I assume it wouldn't really be safe to change vm_object_collapse() to bump object's ref count and drop the lock around destroy.

OTOH, given that it is a NOFREE zone, I could adopt Alan's suggestion of leaving DEAD objects on the list and only adding objects to the list when they are originally allocated. That would remove the TAILQ_REMOVE from vm_object_destroy() and thus remove the LOR.

So you are going to restore the trylock for the commit ? I think that the change to keep even unallocated objects on the list should be separate.
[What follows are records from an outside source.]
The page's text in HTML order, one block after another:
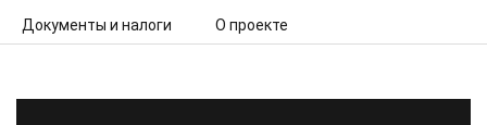
Документы и налоги О проекте
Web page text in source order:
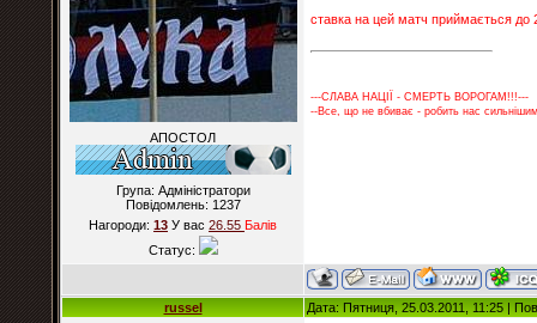
АПОСТОЛ
Група: Адміністратори
Повідомлень: 1237
Нагороди: 13 У вас 26.55 Балiв
Статус:
ставка на цей матч приймається до
---СЛАВА НАЦІЇ - СМЕРТЬ ВОРОГАМ!!!---
--Все, що не вбиває - робить нас
russel Дата: Пятниця, 25.03.2011, 11:25 |
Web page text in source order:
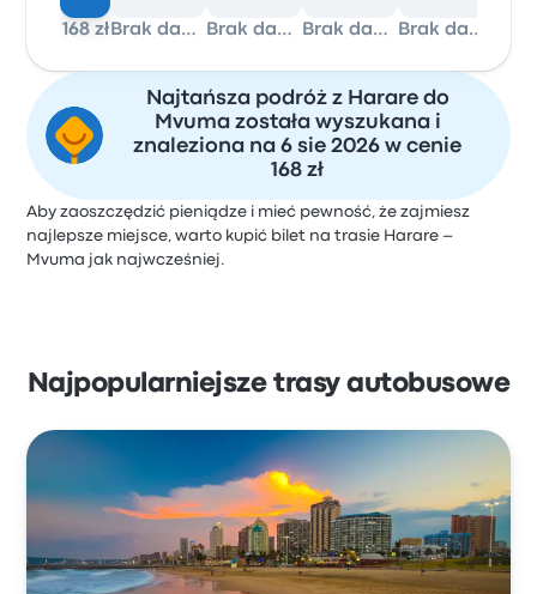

John, how do you want to proceed? I see two possibilities. 1. Commit a revised version of this patch that uses trylock, and implement lazy dead object removal later. 2. Wait for the implementation of lazy dead object removal to be committed first, and then update this patch.

I'm swamped right now. If you want to take option #2, could one of you implement the lazy dead object removal?

Ah, I've just been preempted by other stuff. I already have a patch I haven't yet uploaded (or tested) that changes the list to never remove objects and only add new ones to the list when they are init'd. I can split that out into a separate change and have that go in first before this one.

jhb edited edge metadata.

Rebased on newer HEAD after the object list changes.

  • Update copyright holder.
  • Simplify the locking to take advantage of type stability, etc.
  • OBJ_DEAD != OBJT_DEAD.
This revision now requires review to proceed.May 27 2015, 3:37 PM
kib edited edge metadata.
This revision is now accepted and ready to land.May 27 2015, 4:55 PM
This revision was automatically updated to reflect the committed changes.